Au contraire, quand on a gardé intacte en soi cette certitude que l'on peut agir sur le monde et contribuer à son amélioration ; quand est conscient de l'importance de chaque geste posé, on est conscient de sa place dans ce monde. On se sent donc connecté, uni, en harmonie. Alors on peut vivre pleinement, sans se préoccuper des interconnections négatives qui ne nous appartiennent pas, qui ne sont pas de notre fait et sur lesquelles nous n'avons aucune prise, ni en éprouver aucun sentiment de culpabilité ou de souffrance.

Sur un plan individuel, pourquoi, après avoir fait tout ce qui était en notre pouvoir pour améliorer une relation ou une situation, nous sentons-nous aussi mal lorsque celle-ci nous échappe ou que les résultats ne correspondent pas à nos attentes ? Pourquoi sommes-nous obnubilés par cet échec et devenons-nous soudain incapables  d'apprécier toutes les choses positives à côté ? Pourquoi n'arrivons-nous pas à faire suffisamment confiance aux autres pour leur abandonner la charge de ce qui nous arrête et qu'eux sont capables de gérer ?

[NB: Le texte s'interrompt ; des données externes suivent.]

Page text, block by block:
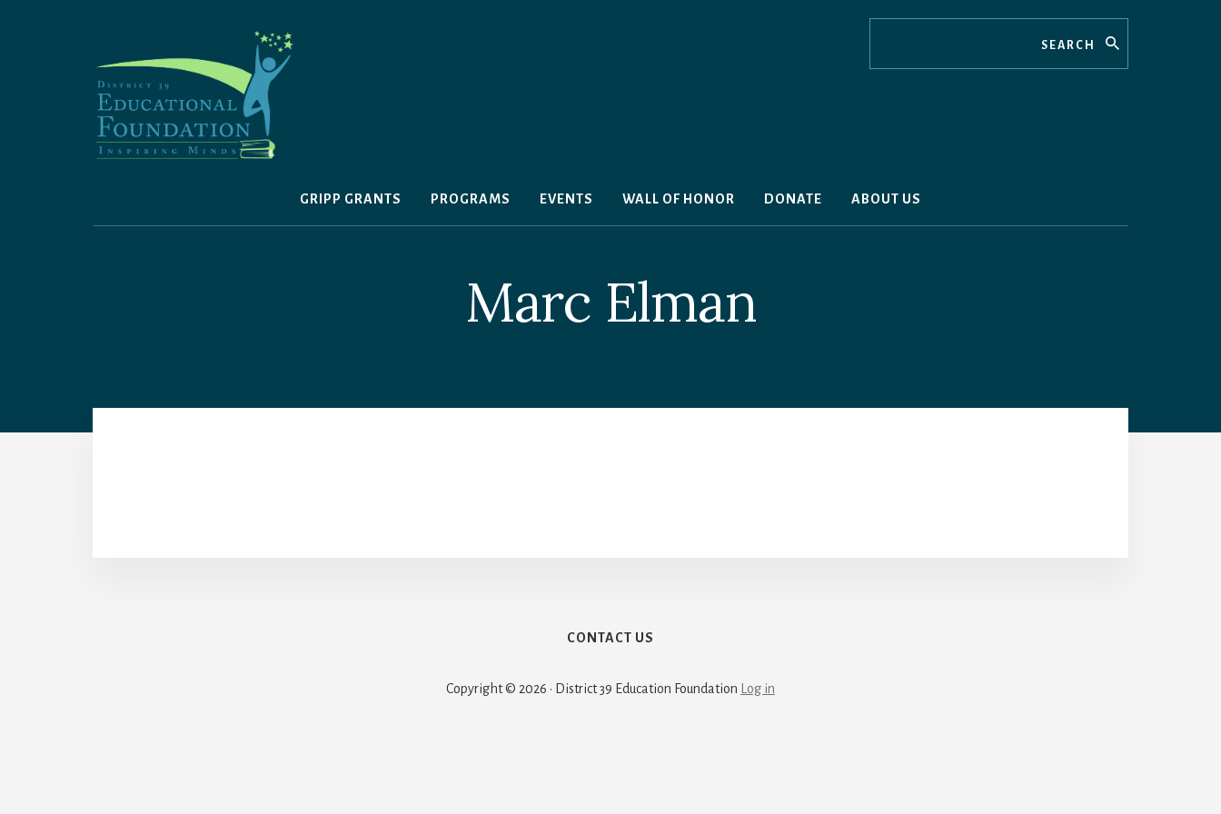
GRIPP GRANTS PROGRAMS EVENTS WALL OF HONOR DONATE ABOUT US
Marc Elman
CONTACT US
Copyright © 2026 · District 39 Education Foundation Log in

Il nous faut admettre notre impuissance vis-à-vis des choses que nous n'avons pas le pouvoir de changer – du moins pas tout seuls – et continuer à aller de l'avant, pour résoudre toutes ces autres difficultés qui elles, sont à notre portée, et surtout, pour aller vers toutes les autres choses positives qui peuvent nous rendre heureux. Cela demande de notre part la capacité de lâcher prise et l'art –réhabilité – d'apprécier la vie naturellement, spontanément, généreusement, tout simplement comme le fait un petit enfant.

Quand l'adulte affirme quelque-chose au petit enfant, ce dernier ne se demande pas si l'affirmation est exacte ou non, si derrière ses paroles, l'adulte sous-entend telle ou telle chose, s'il faut comprendre ceci ou cela, parce que ceci ou cela. Non, il le croit sur parole, il lui fait confiance. Il est tout entier dans la position d'apprendre ce qu'il ignore encore, ce dont il est spontanément curieux et dont il a besoin pour son apprentissage de la vie. Quand un enfant rit, il rit vraiment, quand il pleure, il pleure vraiment, quand il regarde, respire, écoute, touche, goûte, il le fait intensément sans retenir les élans de son corps. Quand il aime, il aime ardemment et sans détour. L'enfant est tout entier dans ses émotions. L'enfant exprime la vie spontanément et sans aucune arrière-pensée, parce que l'enfant fait confiance.  

L'adulte, lui, doute de tout et de tous, il doute d'ailleurs de lui-même à certains moments. Il en est toujours à se torturer le cerveau, à propos de chaque relation humaine. Cela frise le ridicule parfois, lorsque, par exemple, des journalistes en mal de scandale bien croustillant, se mettent à décortiquer les paroles d'un homme politique, sorties de leur contexte, pour leur donner une toute autre signification que celles qu'elles avaient au départ, ou lorsqu'un défaut de communication dans une entreprise entraîne quiproquos, fausses informations, désinformation, générant parfois des situations totalement rocambolesques.

Je crois que l'homme doit réapprendre la confiance envers les autres, mais aussi et d'abord la confiance envers lui-même. Se dire qu'on ne peut rien changer à quoi que ce soit quand on n'a pas essayé, c'est manquer de confiance en soi. Avoir un rêve de changement, pour son propre bien et celui de tous, et tenter de le réaliser, avec toute la foi, le courage, l'enthousiasme dont on est capable, c'est se faire confiance, c'est donner du sens à son existence. C'est travailler à la réunification de l'être, en rétablissant la connexion avec l'univers, par conséquent avec les autres et avec soi. C'est rester vivant.